Not all the results from that paper are negative. The paper has careful analysis that tries to find the reason why SAEs aren’t better on trained transformer models. One of the findings is that they are better on small neural networks where which concepts are in the inputs is known.
It seems like they’re more likely showing that auto-interpretability is still pretty bad. I also think auto-interpretability has promise, because it is bottlenecked by AI writing specific descriptions and that will get better.
The inflection point seemed to be when the Google Deepmind interpretability team wrote that they were disappointed with SAEs, were stopping work on them and starting to work on probes instead.
(Probes are also linear features, just like SAE concepts. They’re trained with logistic regression to predict particular simple labels. They work incredibly well at e.g. detecting strategic lies.)
SAEs work decently well
They work OK for finding concepts. Many things they find are uninterpretable, but a good portion of them are interpretable!
Thanks to Sam Marks’ work, it’s possible to investigate circuits based on SAE values, even though they do not explain the residual very well.
The trick is to add an “error” node that contains the difference between the SAE and the model, and the residual is these two things added
If your circuit is well described by what the SAE predicts, you’ll see that the error node doesn’t belong in the circuit. If your SAE isn’t capturing the relevant features very well, then you can see that the error node is very important and definitely belongs in the circuit.
This is what Anthropic used for the large number of circuits they investigated in “On the biology of a large language model”.
We started running “top-k prediction” evaluations (SAEBench), where all the SAE features are tested to see if they predict something simple, like whether a word starts with A.
Many of the simple concepts are well predicted by some SAE feature.
There is hope for better SAEs
Here are some ways in which SAEs can improve.
SAEs rely on the linear + superposition model of concepts, posited by “Toy models of superposition”. Perhaps once we find an alternative model for concept representation in LLMs, they’ll just start working. For example, the Minkowski representation hypothesis; that features are intermediate points between archetypes, rather than linear directions.

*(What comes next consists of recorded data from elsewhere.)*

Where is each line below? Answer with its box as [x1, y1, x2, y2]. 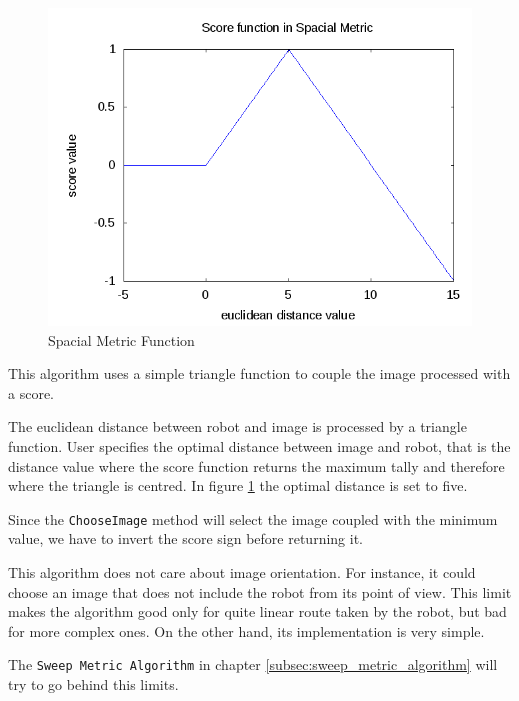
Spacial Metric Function [48, 329, 195, 350]
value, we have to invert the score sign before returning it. [8, 528, 363, 549]
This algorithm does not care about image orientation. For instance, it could [8, 562, 476, 582]
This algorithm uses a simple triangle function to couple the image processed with [8, 363, 511, 384]
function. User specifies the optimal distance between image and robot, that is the [8, 435, 511, 456]
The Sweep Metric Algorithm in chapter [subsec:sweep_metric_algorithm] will [8, 654, 498, 675]
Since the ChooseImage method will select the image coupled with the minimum [8, 508, 498, 529]
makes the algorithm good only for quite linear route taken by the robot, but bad [8, 601, 507, 622]
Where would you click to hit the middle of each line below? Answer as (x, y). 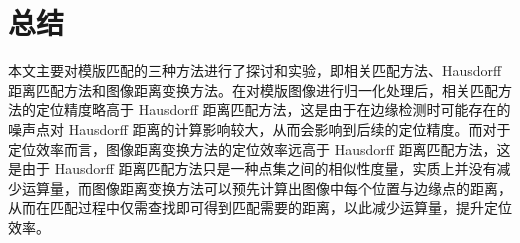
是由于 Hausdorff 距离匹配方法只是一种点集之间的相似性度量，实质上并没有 (252, 168)
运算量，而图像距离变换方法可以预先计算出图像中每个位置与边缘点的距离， (266, 187)
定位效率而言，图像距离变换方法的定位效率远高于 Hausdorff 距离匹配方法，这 (259, 148)
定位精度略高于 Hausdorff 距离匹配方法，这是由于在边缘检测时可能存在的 (273, 109)
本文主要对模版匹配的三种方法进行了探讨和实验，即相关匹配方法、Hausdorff (255, 70)
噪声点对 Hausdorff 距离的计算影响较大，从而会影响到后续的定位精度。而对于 (259, 128)
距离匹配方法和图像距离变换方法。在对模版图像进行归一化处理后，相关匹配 (253, 89)
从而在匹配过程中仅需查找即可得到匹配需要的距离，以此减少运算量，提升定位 (260, 207)
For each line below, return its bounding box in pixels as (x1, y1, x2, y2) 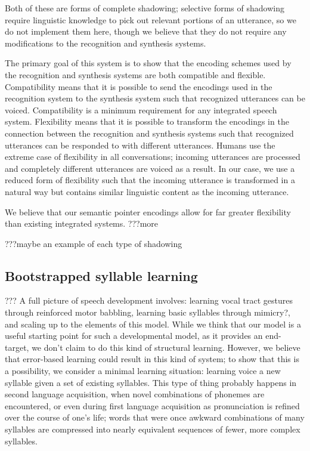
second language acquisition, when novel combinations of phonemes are (5, 388, 265, 400)
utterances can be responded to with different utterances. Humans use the (5, 138, 275, 151)
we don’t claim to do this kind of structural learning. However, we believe (32, 341, 300, 353)
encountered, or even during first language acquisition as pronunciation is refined (5, 399, 300, 412)
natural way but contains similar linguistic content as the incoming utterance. (5, 185, 289, 197)
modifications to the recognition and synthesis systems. (5, 36, 206, 49)
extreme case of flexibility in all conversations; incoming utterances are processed (5, 150, 300, 163)
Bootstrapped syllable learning (5, 266, 198, 285)
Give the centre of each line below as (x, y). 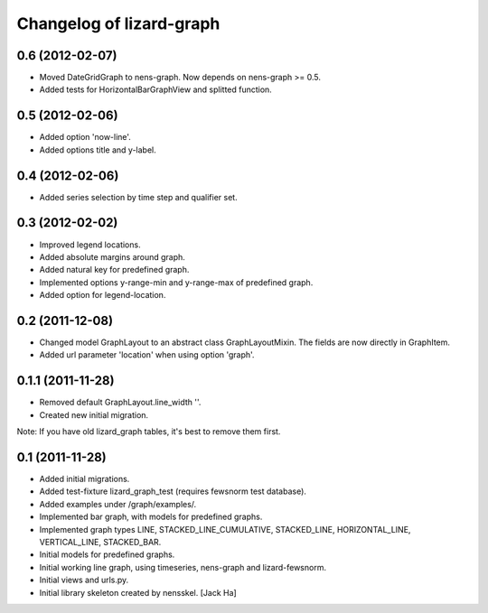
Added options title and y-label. (98, 150)
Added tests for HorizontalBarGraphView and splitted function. (156, 89)
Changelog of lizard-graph (118, 23)
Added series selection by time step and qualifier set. (139, 197)
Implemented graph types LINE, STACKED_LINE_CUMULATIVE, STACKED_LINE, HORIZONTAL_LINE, (225, 529)
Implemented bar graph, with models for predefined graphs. (151, 517)
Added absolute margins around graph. (112, 256)
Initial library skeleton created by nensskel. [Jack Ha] (138, 592)
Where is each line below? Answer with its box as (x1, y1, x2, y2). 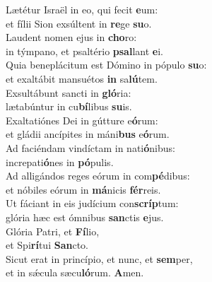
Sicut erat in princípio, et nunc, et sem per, (6, 251, 193, 266)
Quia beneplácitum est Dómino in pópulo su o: (6, 57, 207, 72)
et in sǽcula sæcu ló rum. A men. (6, 265, 144, 280)
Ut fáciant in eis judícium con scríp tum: (6, 196, 179, 211)
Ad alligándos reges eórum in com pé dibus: (6, 168, 190, 183)
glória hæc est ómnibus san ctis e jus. (6, 209, 164, 224)
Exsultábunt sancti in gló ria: (6, 85, 131, 100)
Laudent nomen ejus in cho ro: (6, 30, 137, 45)
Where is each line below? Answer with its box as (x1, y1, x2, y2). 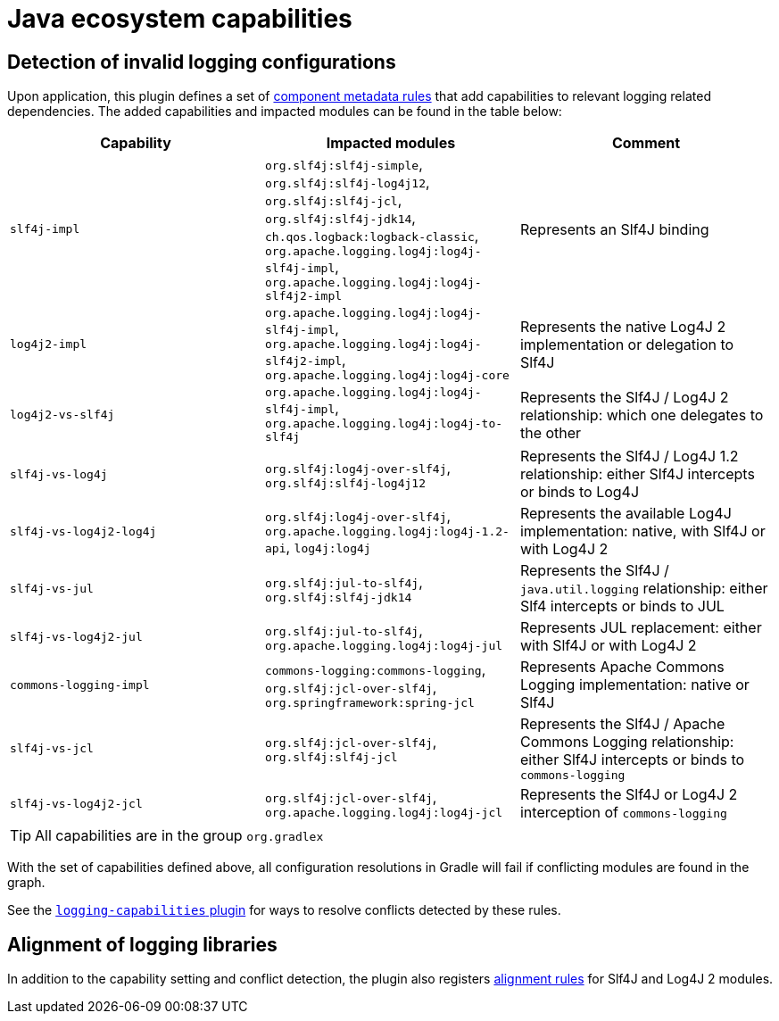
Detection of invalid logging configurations (7, 50, 396, 73)
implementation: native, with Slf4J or (519, 522, 766, 541)
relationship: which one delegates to (519, 405, 764, 424)
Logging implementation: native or (519, 676, 750, 694)
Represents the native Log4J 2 (519, 317, 726, 336)
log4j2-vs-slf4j (10, 408, 115, 422)
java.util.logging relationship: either (519, 579, 768, 598)
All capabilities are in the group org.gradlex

Myself, I think that we need to lock in on engineering and try lots of different things. For example:
Use previous tokens to decide what latents to choose
Perhaps the model uses previous concepts to check in this residual. We could use the attention weights from the model itself, and just train an adapter to do SAE selection.
Try various things to optimize the crazy array of latents. For example, reinforcement learning on choosing which latents to sample.
What if we kept adding latents and ruthlessly discarding the ones that don’t work? This doesn’t work as well as ghost grads when optimizing the latents with gradient descent directly, without RL; but could work if we’re upweighing things that work well and downweighing things that work less well, as policy gradient methods do.
This is because I worked with small recurrent neural networks, not large transformers, so we could do manual analysis (which is still better, but is too expensive at scale).